Parents' cars lined the parking lot minutes before the final bell at Hunter B. Andrews PreK-8 School on a recent afternoon.
At the center of the lot, a grassy bank slopes downward, giving way to a stretch of shrubs and marsh grass. It’s called a bioretention area.
“You can see the reeds and stuff in the area and that takes the water from the parking lots and from the roofs and stores it to slow it and release,” said Scott Smith, an engineer in Hampton’s resilience office.
City officials hope to scale up these “green infrastructure” projects as part of a new partnership to prepare schools for growing impacts from climate change.
The Hampton City Schools Resilience Partnership recently won a $558,000 grant from Virginia’s Community Flood Preparedness Fund. The city will kick in another $62,000.
Officials will assess 32 school facilities, looking for vulnerabilities to flooding, extreme heat and power outages.
The effort fits into the city’s sweeping Resilient Hampton initiative, which aims to help residents and businesses “live with water” as sea levels rise.
Resilient Hampton includes several studies, some of which identified potential projects on school sites.
“We're pretty familiar with the schools, their susceptibility to flooding,” Smith said. “So this is just a matter of putting it all together, creating another layer, which will be valuable for them for maintenance and in future planning.”
City officials said in their grant application that they hope to integrate new policies into long-term city and school operations.
“Because current policies do not fully account for watershed-based flood exposure, backup power reliability, climate-driven risks, or the need for Community Resilience Hubs, this project will establish a coordinated framework to modernize policy guidance and improve decision-making across agencies.”

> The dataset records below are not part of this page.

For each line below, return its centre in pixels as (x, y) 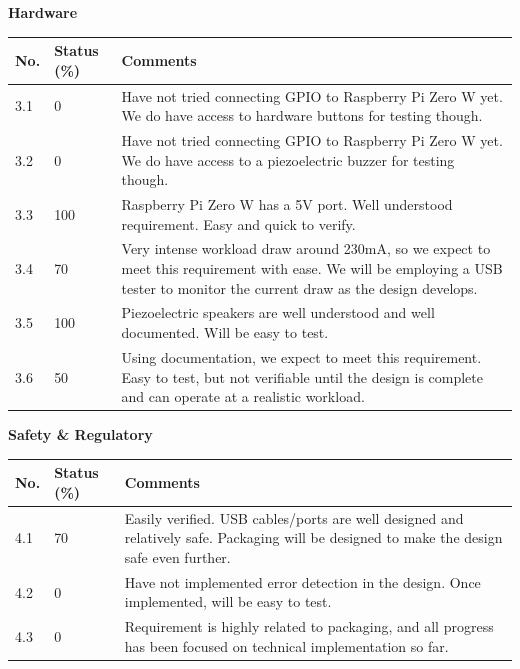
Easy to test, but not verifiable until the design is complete (302, 376)
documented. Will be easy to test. (225, 332)
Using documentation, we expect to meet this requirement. (301, 356)
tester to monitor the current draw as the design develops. (299, 287)
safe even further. (177, 556)
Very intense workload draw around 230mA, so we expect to (306, 248)
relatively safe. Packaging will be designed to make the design (313, 537)
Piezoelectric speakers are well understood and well (278, 312)
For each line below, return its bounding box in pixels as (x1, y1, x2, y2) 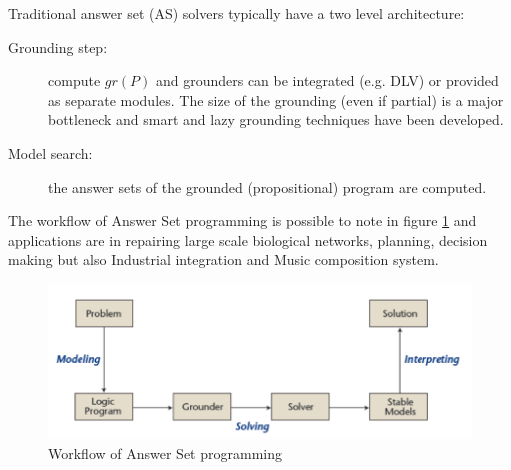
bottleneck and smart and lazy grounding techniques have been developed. (48, 109, 504, 130)
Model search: (8, 142, 93, 163)
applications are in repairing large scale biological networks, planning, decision (8, 229, 488, 250)
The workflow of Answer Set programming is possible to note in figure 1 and (8, 210, 477, 231)
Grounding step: (8, 36, 108, 57)
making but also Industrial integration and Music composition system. (8, 249, 439, 270)
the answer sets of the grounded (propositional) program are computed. (48, 176, 487, 197)
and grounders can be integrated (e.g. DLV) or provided (155, 70, 499, 91)
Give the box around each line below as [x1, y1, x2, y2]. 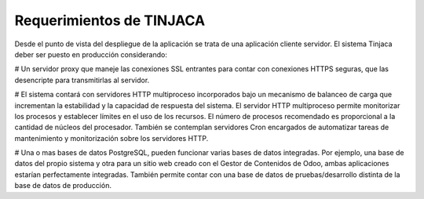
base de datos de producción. [14, 181, 111, 190]
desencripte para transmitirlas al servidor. [14, 75, 150, 85]
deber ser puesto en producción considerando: [14, 49, 168, 59]
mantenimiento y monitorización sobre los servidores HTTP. [14, 133, 209, 143]
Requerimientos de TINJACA [14, 12, 206, 29]
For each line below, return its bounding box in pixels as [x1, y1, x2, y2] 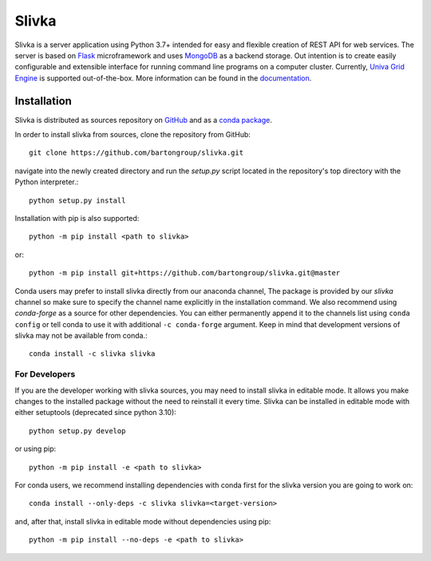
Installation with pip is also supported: [14, 213, 140, 223]
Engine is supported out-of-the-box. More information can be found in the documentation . [14, 73, 312, 83]
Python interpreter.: [14, 177, 79, 187]
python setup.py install [29, 196, 126, 205]
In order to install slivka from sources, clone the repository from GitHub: [14, 130, 251, 140]
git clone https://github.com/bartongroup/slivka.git [29, 148, 243, 157]
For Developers [14, 369, 76, 380]
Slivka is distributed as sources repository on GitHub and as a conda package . [14, 115, 273, 124]
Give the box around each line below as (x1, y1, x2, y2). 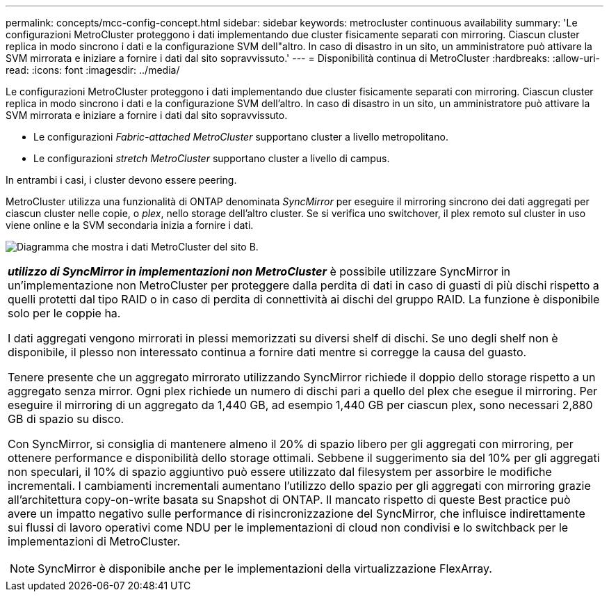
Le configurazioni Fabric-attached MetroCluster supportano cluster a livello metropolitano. (33, 131, 448, 143)
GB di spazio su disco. (8, 412, 124, 426)
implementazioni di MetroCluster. (8, 534, 181, 548)
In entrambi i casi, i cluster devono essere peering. (6, 174, 237, 186)
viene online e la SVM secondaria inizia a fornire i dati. (6, 219, 254, 231)
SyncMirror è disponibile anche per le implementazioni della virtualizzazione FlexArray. (38, 562, 492, 575)
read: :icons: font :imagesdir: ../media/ (6, 64, 180, 76)
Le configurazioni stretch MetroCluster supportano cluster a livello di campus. (33, 152, 390, 164)

That could include requirements for updating flood data, protocols for backup power and design for future facilities, the city stated.
Current funding limits the ability to fully address facility flood risks, officials wrote. The new resilience plan will allow the city and schools to pursue more grant money.

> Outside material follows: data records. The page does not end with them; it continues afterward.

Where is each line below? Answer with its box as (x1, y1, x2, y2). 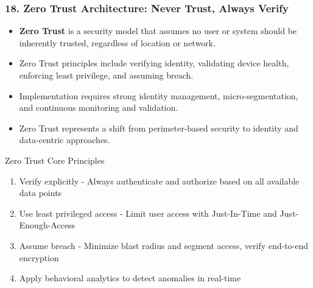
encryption (19, 251, 59, 264)
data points (19, 186, 62, 199)
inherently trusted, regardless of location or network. (19, 36, 216, 49)
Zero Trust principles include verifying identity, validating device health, (19, 57, 289, 69)
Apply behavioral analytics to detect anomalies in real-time (19, 272, 241, 284)
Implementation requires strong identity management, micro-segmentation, (19, 89, 298, 102)
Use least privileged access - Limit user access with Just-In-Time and (19, 206, 277, 219)
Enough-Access (19, 219, 76, 231)
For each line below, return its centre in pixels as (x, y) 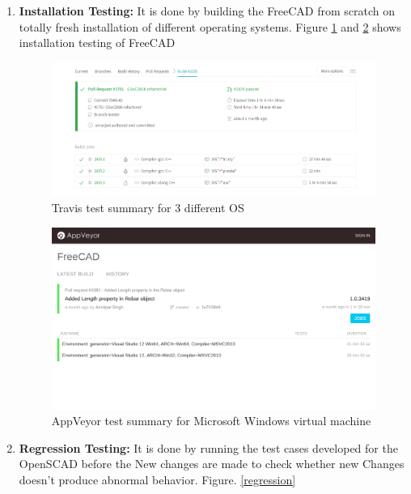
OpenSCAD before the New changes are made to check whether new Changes (212, 464)
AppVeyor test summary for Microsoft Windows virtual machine (211, 421)
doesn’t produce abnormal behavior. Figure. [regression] (157, 479)
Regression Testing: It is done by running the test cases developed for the (208, 447)
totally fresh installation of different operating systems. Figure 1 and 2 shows (210, 26)
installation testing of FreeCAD (97, 43)
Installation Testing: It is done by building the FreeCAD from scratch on (207, 11)
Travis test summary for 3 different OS (148, 208)
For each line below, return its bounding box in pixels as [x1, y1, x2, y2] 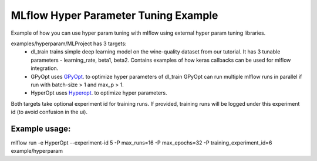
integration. [31, 65, 59, 72]
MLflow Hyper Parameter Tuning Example [11, 9, 218, 22]
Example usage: [11, 123, 71, 133]
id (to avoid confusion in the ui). [11, 109, 88, 116]
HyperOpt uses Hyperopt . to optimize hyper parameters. [31, 89, 167, 96]
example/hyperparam [11, 147, 63, 155]
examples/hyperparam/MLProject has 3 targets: [11, 40, 127, 47]

Protecting schools also helps everyone around them, Smith said.
Hampton envisions turning a handful of schools into "community resilience hubs,” places where people can go during extreme weather or power outages to get supplies, charge electronics and access heat or air conditioning.
“We recognize that schools are anchors in the community,” Smith said. “The schools are centrally located within neighborhoods and are a known place people rely on for safety.”
He said they hope to eventually involve students to teach them about resilience work and career paths.
A spokesperson for Hampton City Schools said officials are still finalizing how the partnership will work.
Hampton City Schools is a member of the Hampton Roads Educational Telecommunications Association, which holds WHRO's license.